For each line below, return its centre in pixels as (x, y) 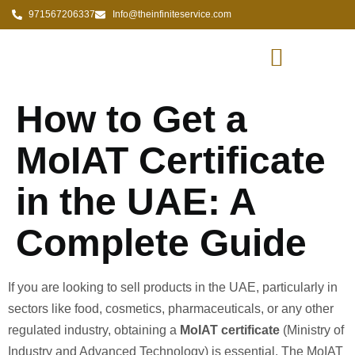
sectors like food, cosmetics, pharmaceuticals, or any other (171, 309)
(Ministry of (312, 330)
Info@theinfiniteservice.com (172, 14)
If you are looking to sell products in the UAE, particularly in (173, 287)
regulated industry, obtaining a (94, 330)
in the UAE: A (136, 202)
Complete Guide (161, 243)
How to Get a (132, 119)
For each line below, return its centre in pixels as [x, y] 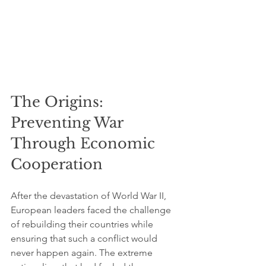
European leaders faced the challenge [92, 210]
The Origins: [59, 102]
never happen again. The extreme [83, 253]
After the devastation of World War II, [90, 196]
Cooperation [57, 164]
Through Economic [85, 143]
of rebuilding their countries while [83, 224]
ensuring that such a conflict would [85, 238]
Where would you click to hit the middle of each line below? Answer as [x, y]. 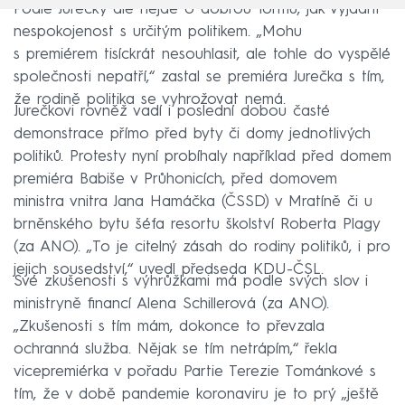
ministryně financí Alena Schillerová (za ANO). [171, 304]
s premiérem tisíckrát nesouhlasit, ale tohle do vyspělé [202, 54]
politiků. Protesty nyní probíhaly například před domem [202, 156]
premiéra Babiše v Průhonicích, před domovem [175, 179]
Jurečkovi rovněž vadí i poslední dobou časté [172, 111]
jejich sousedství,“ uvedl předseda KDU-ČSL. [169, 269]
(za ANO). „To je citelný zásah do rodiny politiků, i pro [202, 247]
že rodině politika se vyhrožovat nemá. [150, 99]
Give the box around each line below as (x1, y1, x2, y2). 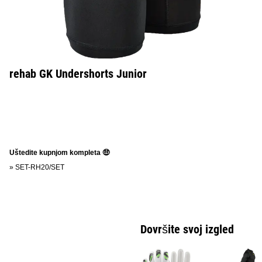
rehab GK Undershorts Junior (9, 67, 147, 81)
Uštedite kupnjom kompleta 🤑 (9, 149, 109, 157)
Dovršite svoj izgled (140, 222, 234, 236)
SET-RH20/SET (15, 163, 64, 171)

....

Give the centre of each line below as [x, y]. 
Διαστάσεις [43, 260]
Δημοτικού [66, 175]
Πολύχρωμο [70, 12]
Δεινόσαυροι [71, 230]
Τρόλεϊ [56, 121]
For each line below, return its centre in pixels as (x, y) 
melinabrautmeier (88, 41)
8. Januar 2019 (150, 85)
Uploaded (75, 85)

....

# [Description of the task]
Your task for the entries above: copy exactly the span starting with the line with "s premiérem tisíckrát" and going on through the line with "že rodině politika", both lines included, and nothing else.

# [Exercise answer]
s premiérem tisíckrát nesouhlasit, ale tohle do vyspělé [202, 54]
politiků. Protesty nyní probíhaly například před domem [202, 156]
premiéra Babiše v Průhonicích, před domovem [175, 179]
Jurečkovi rovněž vadí i poslední dobou časté [172, 111]
jejich sousedství,“ uvedl předseda KDU-ČSL. [169, 269]
(za ANO). „To je citelný zásah do rodiny politiků, i pro [202, 247]
že rodině politika se vyhrožovat nemá. [150, 99]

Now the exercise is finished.